The basic tactical reason not to act now is that the last thing the party needs is a brutal intramural fight when it has been dealt a winning hand on Obamacare.  It is not as though the public is clamoring for an immigration bill.  Only 3 percent cited immigration as the biggest problem facing the country in a Gallup poll earlier this month.  In the key contests that will decide partisan control of the Senate, Republican candidates are much more likely to be helped than hurt by refusing to sign onto any form of amnesty.

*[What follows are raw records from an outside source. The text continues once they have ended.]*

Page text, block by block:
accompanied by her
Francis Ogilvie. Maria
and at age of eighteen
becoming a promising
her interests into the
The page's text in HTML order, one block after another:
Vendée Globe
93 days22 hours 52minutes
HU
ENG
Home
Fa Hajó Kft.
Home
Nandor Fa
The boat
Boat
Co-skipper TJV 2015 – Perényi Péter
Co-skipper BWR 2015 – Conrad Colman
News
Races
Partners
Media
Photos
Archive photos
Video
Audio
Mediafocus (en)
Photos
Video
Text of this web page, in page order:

The other prudential reason not to act is that President Obama obviously can’t be trusted.  Any immigration deal would have to trade enhanced enforcement for an amnesty.  Since the president refuses to enforce key provisions of his own health-care law, let alone provisions of immigration law he finds uncongenial, he obviously can’t be relied on to follow up on his end of any bargain.  It is hard to fathom how any Republican can possibly believe otherwise.

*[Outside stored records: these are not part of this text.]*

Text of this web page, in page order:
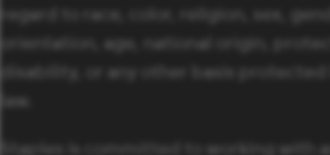
regard to race, color, religion, sex,
orientation, age, national origin,
disability, or any other basis
law.
Staples is committed to working with
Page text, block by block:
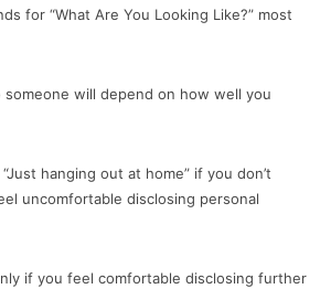
for “What Are You Looking Like?” most
will depend on how well you
hanging out at home” if you don’t
uncomfortable disclosing personal
if you feel comfortable disclosing further
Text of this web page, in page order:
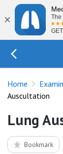
×
The
Home
Auscultation
Lung
Bookmark

Finally, the path set out by the House leadership will — if the early reports are to be believed — represent bad policy.  Unfortunately, many Republicans have convinced themselves that the key question is whether or not illegal immigrants eventually get citizenship, and insist that only a law that creates a “path to citizenship” is amnesty.  They are wrong on both counts.  The central question is whether illegal immigrants are allowed to work and live here legally.  As soon as they are, that’s the amnesty.  For most of these immigrants, eventual citizenship will be an afterthought.

The leadership is also likely to sign on to increased levels of legal immigration.  In this it reflects the obsession of the business establishment, for which the answer to the dire employment crisis among low-skilled workers is always to import more low-skilled workers.  We salute Senator Jeff Sessions for blowing the whistle on this folly and relentlessly making the pro-worker case against ever-higher levels of immigration.

We believe in incremental immigration reform, but pace the Republican House leadership, that doesn’t mean simply chopping up the Gang of Eight bill and passing its constituent parts piecemeal.  It means insisting on real enforcement, including an E-Verify system to confirm the legal status of workers and an exit-entry system to track foreign visitors, that is up and running before anything else passes.  Then there can be the grand bargain of the sort outlined by Mark Krikorian of the Center for Immigration Studies in our latest issue, trading an amnesty for lower levels of legal immigration.

For now, nothing worth having can pass the Democratic Senate or get signed into law by President Obama.  Rank-and-file conservatives in the House should firmly reject the course that their leadership wants to take, and convince it to reconsider.  We hope, in short, that they make a clarion call for inaction.